It's basic household management. In order to spend you have to earn. Bring in the women who manage household budgets - maybe they can do it.

Friday 9 December 2011

Christmas Spirit

I don't really have any. I find the whole performance shallow & superficial, time & money wasting.

I do not want to spend my time shopping for gifts for people, young or old, when they already seem to me to have everything their hearts could desire and more. I suppose the good thing is that charity shops probably do well out of unwanted gifts after the event. Or the gift will go into the "present drawer" for some other unsuspecting recipient on another occasion. You just need to remember who gave it to you so you don't give it them back!

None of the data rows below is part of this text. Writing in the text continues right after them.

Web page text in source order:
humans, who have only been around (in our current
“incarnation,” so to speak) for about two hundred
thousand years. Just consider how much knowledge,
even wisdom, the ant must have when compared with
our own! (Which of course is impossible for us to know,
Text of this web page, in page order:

I don't want to receive any more "stuff" either. If I want something I want to be able to chose it for myself, not have someone buy something in the mistaken belief I will like it or it will suit me. My life is paved with Christmases & birthdays I've looked forward to with eager anticitaption, only to have to pretend to be overjoyed with the gift so I don't spoil it for the giver.

I don't want to spend my time, which is diminishing on this earth, writing cards to people I communicate with on a regular basis in one form or another. I much prefer to say my good wishes face to face. I now send e greetings & give the money saved for cards & stamps to a new charity direct debit every year. The rolling programme continues year after year so the charities continue to benefit. I'm also pleased that I'm not contributing to deforestation. Interestingly, when I announced that I would no longer be sending cards, my reasoning wasn't universally understood or accepted. It was nearly the end of one friendship.

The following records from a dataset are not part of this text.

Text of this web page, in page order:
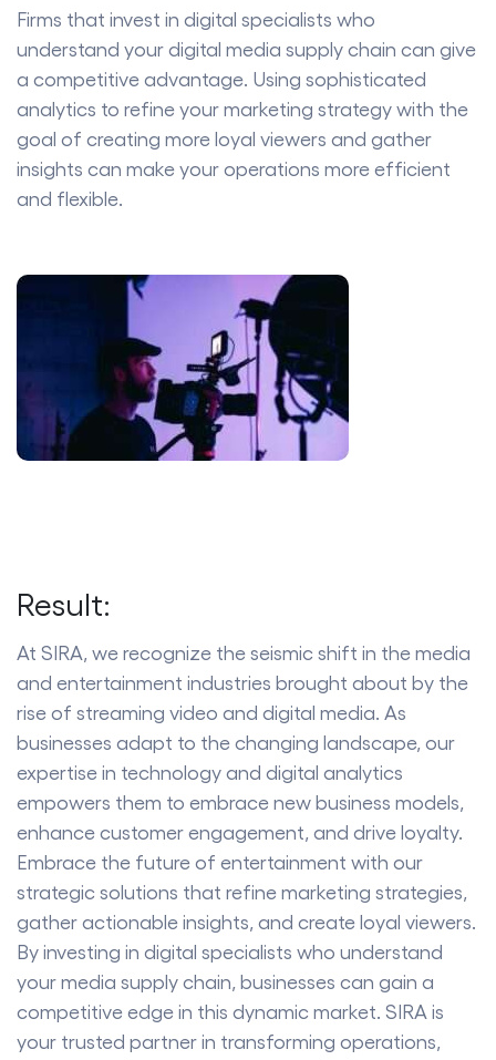
Firms that invest in digital specialists who
understand your digital media supply chain can give
a competitive advantage. Using sophisticated
analytics to refine your marketing strategy with the
goal of creating more loyal viewers and gather
insights can make your operations more efficient
and flexible.
Result:
At SIRA, we recognize the seismic shift in the media
and entertainment industries brought about by the
rise of streaming video and digital media. As
businesses adapt to the changing landscape, our
expertise in technology and digital analytics
empowers them to embrace new business models,
enhance customer engagement, and drive loyalty.
Embrace the future of entertainment with our
strategic solutions that refine marketing strategies,
gather actionable insights, and create loyal viewers.
By investing in digital specialists who understand
your media supply chain, businesses can gain a
competitive edge in this dynamic market. SIRA is
your trusted partner in transforming operations,

Similarly I don't enjoy the time wasting process of wrapping gifts & am frankly no good at it at all. However I do enjoy seeing the excitement of children opening parcels, so they are the only ones I continue to buy for. I tend to buy smaller, less expensive presents or contribute to a big present with their parents in the belief that the children I know already have vast quantities of things to amuse them.

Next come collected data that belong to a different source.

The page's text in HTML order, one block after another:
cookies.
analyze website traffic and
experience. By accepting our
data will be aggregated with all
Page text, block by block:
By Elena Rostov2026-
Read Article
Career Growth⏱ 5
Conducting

Then there is the shopping. I simply don't understand why anyone would want to spend time searching fruitlessly for the perfect gift in over hot & crowded stores, being entertained by the worst mindless & loud music. I don't go "shopping" very often anyway & when I do I rapidly come to the conclusion that there is nothing that I want that is worth the very real pain.

There is also the food. Recipe searching, menu planning, food shopping & searching for obscure ingredients. The cooking starts at least a month in advance if you want quality home made as opposed to overpriced, less delicious,shop bought. The stress of mass catering on the 3 days of Christmas can & does lead to real family dischord. Not to mention the dreadful bloated, over stuffed, feeling after too much food. The only thing you can say about drink is that it probably gets you through everything else if you have enough of it. 

Go into any garden centre & you will  be overwhelmed with Christmas decorations. Some people must buy new every year! It is an art form from the decidedly kitch to the really "less is more" tasteful. I simply can't be bothered. There is enough everywhere I go - I don't need it at home as well.

I won't dwell on family & friends, but there are a lot of ill and lonely people out there for whom Christmas is just another day to get through. They are not supported by anyone & certainly couldn't be said to enjoy their lives. Many families too try to keep up the charade of getting on when in fact there is a divide between them.

The whole thing is a mirage. A confidence trick of expectation over reality. It is supposed to be the season of joy. For who? For the fortunate who have the cash & the home & the loving friends and family. Our values are totally skewed. We are blinded by rampant consumerism to believe that this is what it is all about.

We should wake up & get back to something more meaningful. I'm not religious, so don't believe in the Virgin birth or that Jesus was the Son of God. But I do believe that we are living in a decadent society which has lost it's way & is in the throes of destroying itself. We need to wake up to reality.

Monday 5 December 2011

Money (Mis)Management

I am a "bear of very little brain" when it comes to finances. My current account always takes me ages to reconcile with my statement. (The bank is always right!) However I do "get" some simple rules which seem to be beyond the financial movers and shakers of the world. I only buy things that I can afford to buy, (and need). I pay off my credit card every month so I am never in debt. I don't waste money or resources. I think about the impact my spending has on the world & try to make informed choices.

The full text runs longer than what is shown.